И уж, конечно, я был однажды изумлен его технической эрудицией на уровне крупного ученого, причем знанием не только стоящей на вооружении наших войск техники, но и образцов технической оснащенности, как тогда говорили, нашего вероятного противника.
А было это так. Командарм прибыл в ремонтно-техническую базу, которой я в то время командовал, и, оставив за воротами локальной зоны свою свиту, обошел со мной хранилище головных частей ракет, сборочный зал, комнаты-лаборатории, рабочие места и боевые посты. Везде шли занятия согласно расписанию. Расчеты проводили тренинг на учебных головных частях и тренажерах. Я знал, что командарм будет у меня, и, естественно, сделал все возможное, чтобы занятия шли не только четко, но и эффектно. Надо сказать, что для большинства вышестоящих начальников головная часть ракеты и все, что с ней связано, было, как говорят, «темным лесом». И чем выше стоял проверяющий (исключая специалистов из соответствующих ведомств и отделов, конечно), тем чаще я при посещении ограничивался в пояснениях популярной литературой, чуть ли не учебником физики для средней школы. Это происходило отнюдь не из-за неуважения к проверяющему, скорее наоборот, мне хотелось, чтобы начальник получил удовлетворение от понимания, скажем, схемы, процесса, устройства, принципа действия того, что в глубине души, возможно, считает для себя недостаточно изученным и тем не менее вынужден выступать в роли проверяющего.
Так и на этот раз. Когда мы с командармом вошли в хранилище головных частей, а затем в «святая святых» — комнату за массивной сейфовой дверью, в которой хранились узлы, дающие радиоактивный фон в комнате выше допустимой дозы, я в доступной форме пояснил ситуацию.

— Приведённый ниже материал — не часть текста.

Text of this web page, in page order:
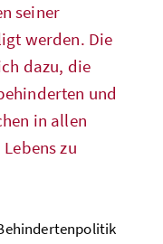
seiner
werden. Die
dazu, die
und
in allen
zu
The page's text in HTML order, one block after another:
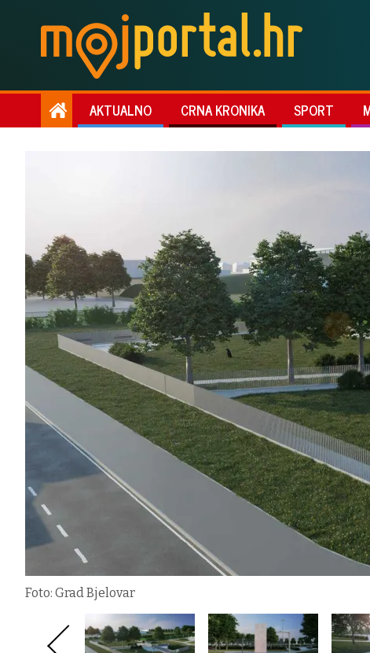
AKTUALNO CRNA KRONIKA SPORT
Foto: Grad Bjelovar
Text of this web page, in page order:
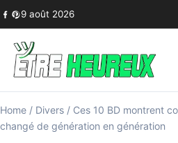
Skip to content
9 août 2026
Home / Divers / Ces 10 BD montrent
changé de génération en génération
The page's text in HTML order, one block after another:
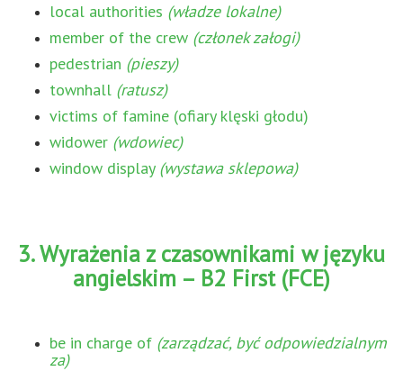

Мне показалось, что я объяснял, видимо, недостаточно доходчиво, поскольку генерал-полковник не испугался радиации и вышел из комнаты только тогда, когда тщательно проверил все многочисленные пломбы на упаковках, сверил стеллажные ярлыки и пересчитал все узлы.
Уже в сборочном зале, когда командарм на несколько минут остановился возле раскрытой учебной головной части, на которой проводил занятия расчет, я вновь пояснил детали операции, проводимой в настоящее время тем или иным номером расчета, особенно подробно растолковывая — почему именно данный специалист так обращается с этой деталью или узлом и что будет, если он сделает иначе, т. е. не выполнит обусловленные меры безопасности. Потом мы зашли в учебный класс. Там я увлекся и чуть ли не учительским тоном стал объяснять устройство и назначение отдельных узлов головной части, в частности, это были инициирующие устройства, проще — взрыватели.
В общей сложности генерал-полковник Григорьев, мой командарм, провел в расположении позиции подразделения без малого два часа. Когда я понял, что посещение командующим моего подразделения практически закончилось и вроде бы все прошло гладко, он вдруг пригласил меня снова зайти в учебный класс головных частей. Там он сказал мне: «Садись. И послушай теперь, что расскажу тебе я».
В течение тридцати минут мне, считавшемуся подготовленным специалистом не только в масштабе части, дивизии, но и в рамках учебного центра по переподготовке кадров, была прочитана лекция по устройству головной части ракеты и ее узлов, их назначении и эксплуатации, включая элементы теории ядерной физики.
«Лекция» состояла приблизительно из таких фраз: «А этот взрыватель мы поставили после того, как одна из головных частей при испытаниях попала в болото и не взорвалась». «То, что ты убираешь часовых при появлении головной части на площадке — правильно. Мы расстреляли девять головных частей из автоматов. Ни одна не взорвалась. Хотели было в документации указать, что головная часть не боится прострела из стрелкового оружия, как десятая рванула».
Я все эти полчаса сидел и слушал, сгорая от стыда. Для меня это был урок на всю жизнь».
Когда я читал эту историю, мне вдруг вспомнилась другая ситуация. Нидерландский гроссмейстер международного класса, пятый чемпион мира по шахматам М. Эйве как-то ехал в поезде. К нему пристал попутчик и назойливо уговаривал его сыграть в шахматы, не подозревая, что перед ним чемпион мира. Чтобы отвязаться от попутчика, Эйве согласился и в течение получаса выиграл подряд три партии. Потом отказался играть дальше, сославшись на усталость. Попутчик долго пытался осмыслить происшедшее и наконец вымолвил: «Но ведь этого не может быть в принципе. Я просто не мог так проиграть». — «Это почему же?» — поинтересовался гроссмейстер. Ответ был неожиданным: «Я — чемпион завода. Меня все называют "Эйве нашего завода"».